### YOUR ASSIGNMENT:
Repeat the entries that appear below, exactly and in full.

### Collection entries:

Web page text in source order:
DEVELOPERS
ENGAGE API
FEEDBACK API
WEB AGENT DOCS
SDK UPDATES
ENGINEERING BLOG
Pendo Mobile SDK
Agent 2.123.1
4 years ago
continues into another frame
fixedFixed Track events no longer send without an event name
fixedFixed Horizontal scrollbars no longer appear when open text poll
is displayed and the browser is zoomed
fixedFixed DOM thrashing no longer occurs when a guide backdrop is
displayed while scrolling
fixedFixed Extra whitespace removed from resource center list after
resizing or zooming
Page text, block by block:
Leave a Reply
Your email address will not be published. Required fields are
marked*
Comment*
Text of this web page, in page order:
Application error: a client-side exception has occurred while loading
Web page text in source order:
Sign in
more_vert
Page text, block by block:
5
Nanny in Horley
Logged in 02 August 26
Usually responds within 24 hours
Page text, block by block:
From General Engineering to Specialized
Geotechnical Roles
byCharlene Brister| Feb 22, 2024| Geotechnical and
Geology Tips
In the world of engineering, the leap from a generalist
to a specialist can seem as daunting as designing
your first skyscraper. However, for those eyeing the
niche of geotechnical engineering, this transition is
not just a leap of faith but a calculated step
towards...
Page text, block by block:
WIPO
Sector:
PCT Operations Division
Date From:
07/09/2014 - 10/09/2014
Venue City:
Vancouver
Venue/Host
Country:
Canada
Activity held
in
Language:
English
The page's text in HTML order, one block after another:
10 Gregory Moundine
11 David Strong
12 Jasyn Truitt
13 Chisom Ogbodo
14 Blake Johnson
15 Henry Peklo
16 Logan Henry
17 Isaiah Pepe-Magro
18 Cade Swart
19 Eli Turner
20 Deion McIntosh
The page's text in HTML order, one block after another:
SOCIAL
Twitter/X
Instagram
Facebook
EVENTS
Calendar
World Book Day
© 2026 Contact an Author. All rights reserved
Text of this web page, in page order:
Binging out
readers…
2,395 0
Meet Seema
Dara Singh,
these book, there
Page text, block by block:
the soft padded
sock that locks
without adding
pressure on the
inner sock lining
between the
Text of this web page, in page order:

### THE COMPLETED TASK:
Web page text in source order:
DEVELOPERS
ENGAGE API
FEEDBACK API
WEB AGENT DOCS
SDK UPDATES
ENGINEERING BLOG
Pendo Mobile SDK
Agent 2.123.1
4 years ago
continues into another frame
fixedFixed Track events no longer send without an event name
fixedFixed Horizontal scrollbars no longer appear when open text poll
is displayed and the browser is zoomed
fixedFixed DOM thrashing no longer occurs when a guide backdrop is
displayed while scrolling
fixedFixed Extra whitespace removed from resource center list after
resizing or zooming
Page text, block by block:
Leave a Reply
Your email address will not be published. Required fields are
marked*
Comment*
Text of this web page, in page order:
Application error: a client-side exception has occurred while loading
Web page text in source order:
Sign in
more_vert
Page text, block by block:
5
Nanny in Horley
Logged in 02 August 26
Usually responds within 24 hours
Page text, block by block:
From General Engineering to Specialized
Geotechnical Roles
byCharlene Brister| Feb 22, 2024| Geotechnical and
Geology Tips
In the world of engineering, the leap from a generalist
to a specialist can seem as daunting as designing
your first skyscraper. However, for those eyeing the
niche of geotechnical engineering, this transition is
not just a leap of faith but a calculated step
towards...
Page text, block by block:
WIPO
Sector:
PCT Operations Division
Date From:
07/09/2014 - 10/09/2014
Venue City:
Vancouver
Venue/Host
Country:
Canada
Activity held
in
Language:
English
The page's text in HTML order, one block after another:
10 Gregory Moundine
11 David Strong
12 Jasyn Truitt
13 Chisom Ogbodo
14 Blake Johnson
15 Henry Peklo
16 Logan Henry
17 Isaiah Pepe-Magro
18 Cade Swart
19 Eli Turner
20 Deion McIntosh
The page's text in HTML order, one block after another:
SOCIAL
Twitter/X
Instagram
Facebook
EVENTS
Calendar
World Book Day
© 2026 Contact an Author. All rights reserved
Text of this web page, in page order:
Binging out
readers…
2,395 0
Meet Seema
Dara Singh,
these book, there
Page text, block by block:
the soft padded
sock that locks
without adding
pressure on the
inner sock lining
between the
Text of this web page, in page order:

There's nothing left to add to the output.